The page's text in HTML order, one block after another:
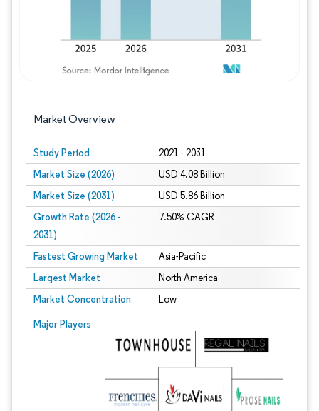
Market Overview
Study Period 2021 - 2031
Market Size (2026) USD 4.08 Billion
Market Size (2031) USD 5.86 Billion
Growth Rate (2026 -
2031)
7.50% CAGR
Fastest Growing Market Asia-Pacific
Largest Market North America
Market Concentration Low
Major Players
Image © Mordor Intelligence. Reuse requires attribution under CC BY 4.0.

● ABOUT THIS TASK:
From the line containing "Largest Market North America" to the last line of the records above, please write out every line exactly and add nothing.

● ANSWER:
Largest Market North America
Market Concentration Low
Major Players
Image © Mordor Intelligence. Reuse requires attribution under CC BY 4.0.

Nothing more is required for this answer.